The (home mortgage loans) Impact of New Tax Code on Real Estate
No commentsBy Real Estates
New Delhi :The revised draft for the Direct Tax Code released on June 15, is currently a hot topic of discussion among people. The code is an attempt by the government to simplify the existing income tax laws in the country. Assuming there are no further roadblocks, the government expects to implement DTC on April 1, 2011, after it is passed by the Parliament.
Here is a list of some of the noteworthy changes proposed in the draft code that will impact the real estate segment. The government has revised the criteria for computing short-term capital gains. According to the proposals, any loss or gain made on the sale of an asset within a year of purchase will be taxed.
The loss or gain made will be factored in your income and taxed according to the income tax slabs of the investor. According to the existing tax laws, sale of asset before three years of purchase is considered short term.

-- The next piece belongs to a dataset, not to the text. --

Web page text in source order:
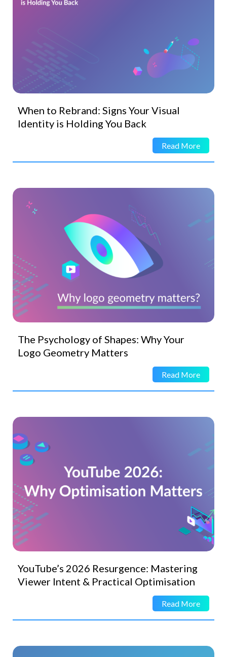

Long-term capital gains- According to the proposed laws, any loss or gain made on the sale of an asset after one year of purchase is liable for long-term capital gains tax. Instead of indexation benefit, the government plans to introduce the concept of discounting based on which LTCG will be calculated. It has also revised the base date for determining the cost of acquisition.

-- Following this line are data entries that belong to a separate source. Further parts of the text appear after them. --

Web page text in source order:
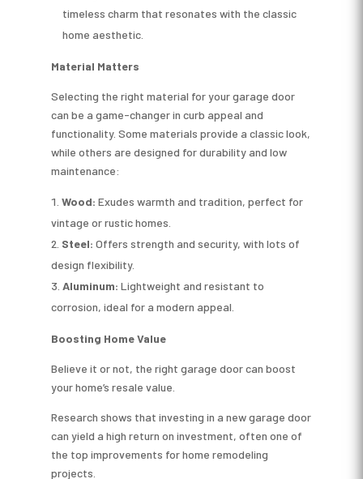
timeless charm that resonates with the classic
home aesthetic.
Material Matters
Selecting the right material for your garage door
can be a game-changer in curb appeal and
functionality. Some materials provide a classic look,
while others are designed for durability and low
maintenance:
Wood: Exudes warmth and tradition, perfect for
vintage or rustic homes.
Steel: Offers strength and security, with lots of
design flexibility.
Aluminum: Lightweight and resistant to
corrosion, ideal for a modern appeal.
Boosting Home Value
Believe it or not, the right garage door can boost
your home’s resale value.
Research shows that investing in a new garage door
can yield a high return on investment, often one of
the top improvements for home remodeling
projects.

According to the draft code, from April 1, 2011, April 1, 2000 will be considered for calculating the discount rate and not April 1, 1981, which is used currently. This is a good news for investors who have invested in property years ago, as the unrealised capital gains on such assets between April 1981 and April 2000 will not be taxed.

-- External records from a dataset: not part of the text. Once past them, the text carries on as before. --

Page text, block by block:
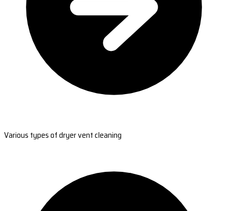
Various types of dryer vent cleaning
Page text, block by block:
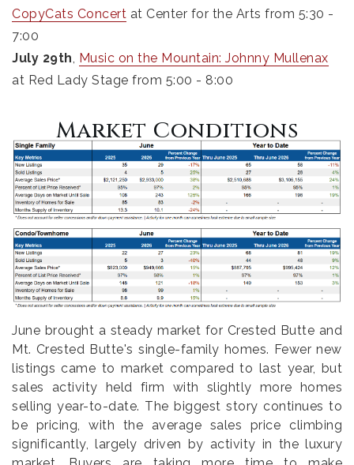
CopyCats Concert at Center for the Arts from 5:30 -
7:00
July 29th Music on the Mountain: Johnny Mullenax
at Red Lady Stage from 5:00 - 8:00
Market Conditions
June brought a steady market for Crested Butte and
Mt. Crested Butte's single-family homes. Fewer new
listings came to market compared to last year, but
sales activity held firm with slightly more homes
selling year-to-date. The biggest story continues to
be pricing, with the average sales price climbing
significantly, largely driven by activity in the luxury
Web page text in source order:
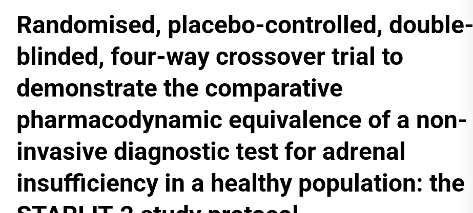
Randomised, placebo-controlled, double-
blinded, four-way crossover trial to
demonstrate the comparative
pharmacodynamic equivalence of a non-
invasive diagnostic test for adrenal
insufficiency in a healthy population: the

Earlier long-term gains were taxed at a flat rate of 20 per cent after indexing it for inflation. However, now it will be added to your income after indexation (wipe out the rise in property value on account of inflation) and be taxed at the marginal tax rate i.e., the rate will be dependent on the tax bracket you find yourself in.
This change will have a direct bearing on individuals in the higher income bracket as tax outflow will increase. So if you fall in the 30 per cent tax bracket, your gains will be taxed at 30 per cent.
Taxation on rental income- According to the earlier draft, the DTC had proposed that gross rent should be calculated at a presumptive rate of 6 per cent of either the market value or the cost of construction or acquisition, whichever is higher.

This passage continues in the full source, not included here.